#### Exercise:
What are the lines from the top of the entries through the one with "for the choice"? Write them out exactly, with no pictures.

#### Entries supplied:
##############################

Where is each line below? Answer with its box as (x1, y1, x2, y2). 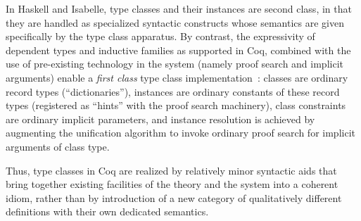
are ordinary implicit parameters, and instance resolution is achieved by (6, 111, 315, 126)
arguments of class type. (6, 139, 110, 153)
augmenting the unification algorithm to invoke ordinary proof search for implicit (6, 125, 355, 140)
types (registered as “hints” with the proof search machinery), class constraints (6, 98, 346, 113)
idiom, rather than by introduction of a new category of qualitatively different (6, 190, 342, 205)
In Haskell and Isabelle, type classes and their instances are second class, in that (6, 1, 352, 15)
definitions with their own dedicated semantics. (6, 204, 209, 219)
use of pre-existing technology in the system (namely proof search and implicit (6, 56, 343, 71)
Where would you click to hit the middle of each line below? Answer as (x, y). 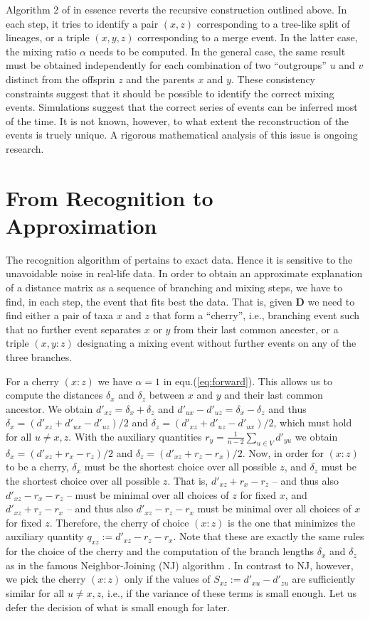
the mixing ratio (41, 51)
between (167, 395)
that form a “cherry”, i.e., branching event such (256, 315)
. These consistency (273, 79)
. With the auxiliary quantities (135, 436)
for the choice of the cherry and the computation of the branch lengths (160, 551)
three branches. (39, 357)
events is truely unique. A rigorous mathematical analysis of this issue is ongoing (182, 135)
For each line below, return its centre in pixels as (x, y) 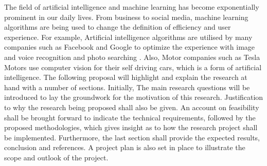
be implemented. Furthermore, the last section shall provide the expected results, (132, 137)
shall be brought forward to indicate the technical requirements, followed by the (130, 117)
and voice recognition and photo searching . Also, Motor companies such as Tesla (132, 57)
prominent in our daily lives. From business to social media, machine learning (126, 17)
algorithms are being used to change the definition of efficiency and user (118, 27)
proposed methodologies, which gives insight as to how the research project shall (131, 127)
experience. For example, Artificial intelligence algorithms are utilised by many (128, 37)
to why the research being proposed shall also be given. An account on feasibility (132, 107)
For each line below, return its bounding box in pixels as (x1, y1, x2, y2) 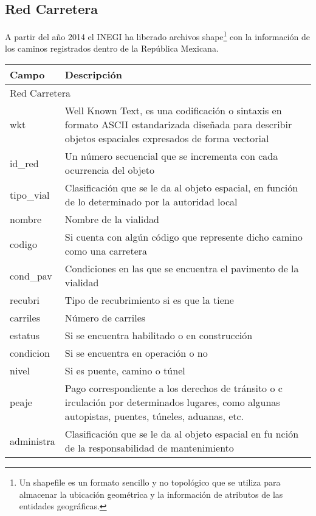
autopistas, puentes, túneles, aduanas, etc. (64, 409, 244, 424)
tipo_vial (10, 187, 50, 202)
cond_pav (10, 268, 52, 283)
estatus (10, 328, 40, 343)
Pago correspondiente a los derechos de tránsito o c (64, 381, 283, 396)
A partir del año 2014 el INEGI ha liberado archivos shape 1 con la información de (5, 29, 310, 43)
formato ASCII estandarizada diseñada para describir (64, 117, 292, 132)
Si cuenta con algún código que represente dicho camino (64, 230, 303, 244)
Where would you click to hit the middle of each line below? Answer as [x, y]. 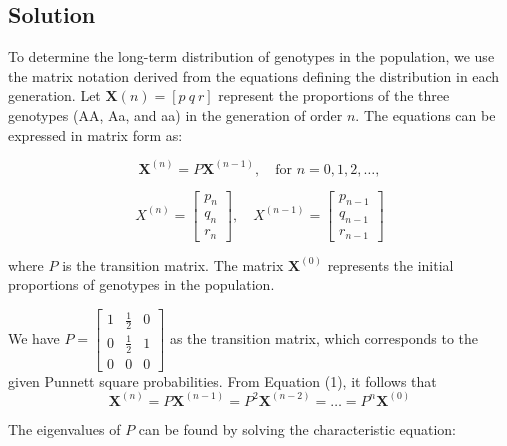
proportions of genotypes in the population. [141, 284]
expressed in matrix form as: [95, 134]
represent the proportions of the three [334, 95]
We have [34, 337]
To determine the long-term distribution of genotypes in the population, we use [251, 56]
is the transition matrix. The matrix [173, 264]
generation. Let [54, 95]
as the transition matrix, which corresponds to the [324, 337]
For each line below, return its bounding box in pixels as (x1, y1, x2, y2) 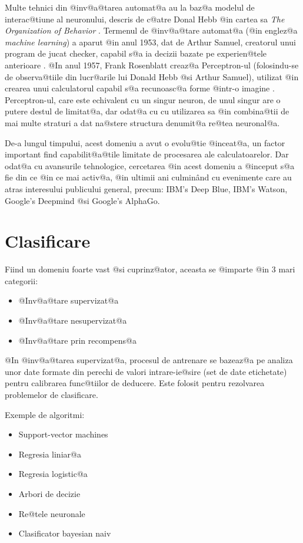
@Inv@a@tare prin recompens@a (18, 334, 136, 346)
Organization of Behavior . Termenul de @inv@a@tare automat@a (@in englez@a (5, 24, 298, 37)
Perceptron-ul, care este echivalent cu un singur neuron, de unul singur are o (5, 93, 281, 106)
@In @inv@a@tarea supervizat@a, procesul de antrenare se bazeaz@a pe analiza (5, 354, 293, 366)
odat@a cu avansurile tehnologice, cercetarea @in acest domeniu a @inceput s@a (5, 159, 295, 172)
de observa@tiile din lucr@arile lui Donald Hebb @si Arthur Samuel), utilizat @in (5, 70, 299, 83)
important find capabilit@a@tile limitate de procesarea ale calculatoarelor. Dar (5, 148, 289, 160)
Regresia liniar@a (18, 447, 81, 460)
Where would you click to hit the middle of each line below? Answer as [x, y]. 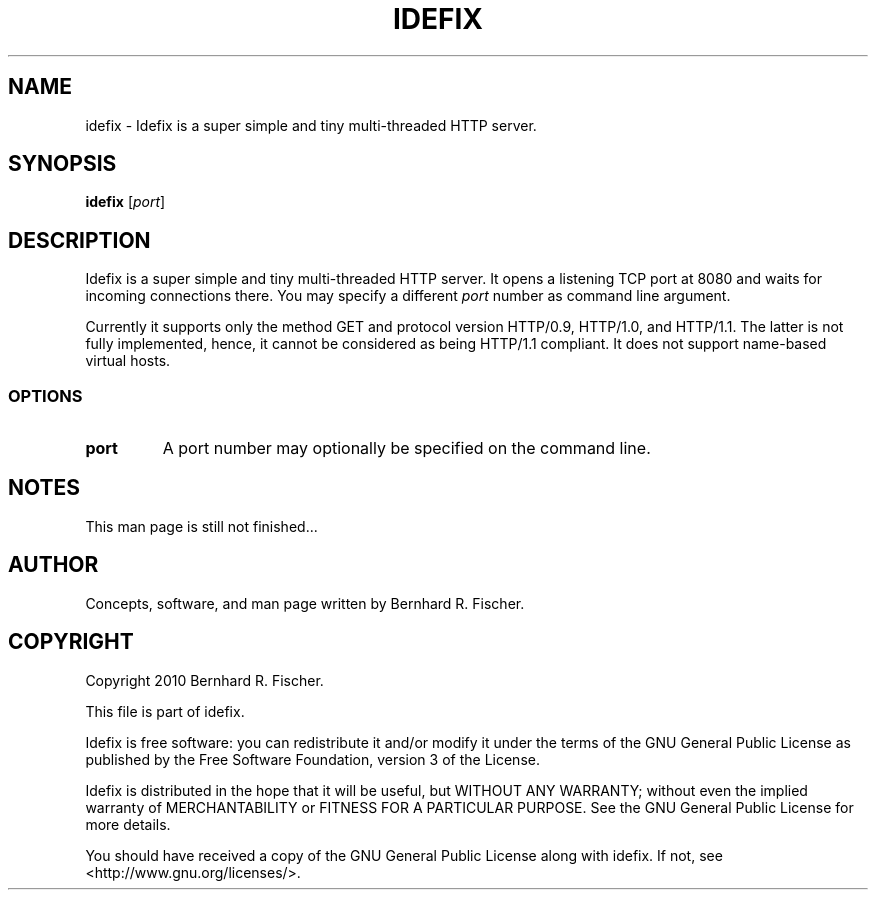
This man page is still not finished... [201, 526]
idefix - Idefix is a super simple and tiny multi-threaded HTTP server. [311, 125]
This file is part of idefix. [165, 711]
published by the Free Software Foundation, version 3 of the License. [312, 759]
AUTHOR [53, 565]
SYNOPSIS [62, 164]
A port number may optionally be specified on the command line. [406, 448]
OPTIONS [45, 395]
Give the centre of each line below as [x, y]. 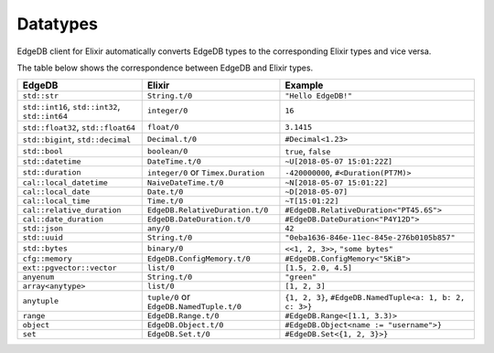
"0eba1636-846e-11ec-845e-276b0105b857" [370, 238]
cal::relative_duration [72, 210]
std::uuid [43, 238]
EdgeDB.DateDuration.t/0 [199, 219]
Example [304, 85]
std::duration [52, 172]
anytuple [41, 301]
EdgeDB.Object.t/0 [185, 325]
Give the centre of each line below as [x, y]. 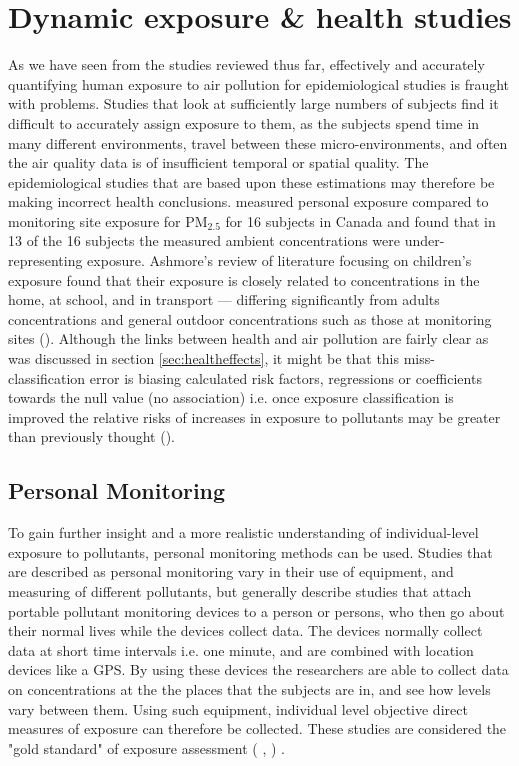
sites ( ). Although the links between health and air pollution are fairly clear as [248, 338]
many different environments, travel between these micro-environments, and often [258, 142]
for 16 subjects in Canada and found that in [360, 220]
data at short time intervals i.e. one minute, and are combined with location [241, 649]
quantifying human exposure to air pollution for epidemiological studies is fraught [259, 83]
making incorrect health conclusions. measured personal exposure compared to [248, 201]
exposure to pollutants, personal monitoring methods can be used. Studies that [250, 551]
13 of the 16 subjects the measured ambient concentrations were [204, 240]

##############################

#### Response to this exercise:
Where is each line below? Answer with its box as (x1, y1, x2, y2). 
are ordinary implicit parameters, and instance resolution is achieved by (6, 111, 315, 126)
arguments of class type. (6, 139, 110, 153)
augmenting the unification algorithm to invoke ordinary proof search for implicit (6, 125, 355, 140)
types (registered as “hints” with the proof search machinery), class constraints (6, 98, 346, 113)
idiom, rather than by introduction of a new category of qualitatively different (6, 190, 342, 205)
In Haskell and Isabelle, type classes and their instances are second class, in that (6, 1, 352, 15)
definitions with their own dedicated semantics. (6, 204, 209, 219)
use of pre-existing technology in the system (namely proof search and implicit (6, 56, 343, 71)
Where would you click to hit the middle of each line below? Answer as (x, y). 
the mixing ratio (41, 51)
between (167, 395)
that form a “cherry”, i.e., branching event such (256, 315)
. These consistency (273, 79)
. With the auxiliary quantities (135, 436)
for the choice of the cherry and the computation of the branch lengths (160, 551)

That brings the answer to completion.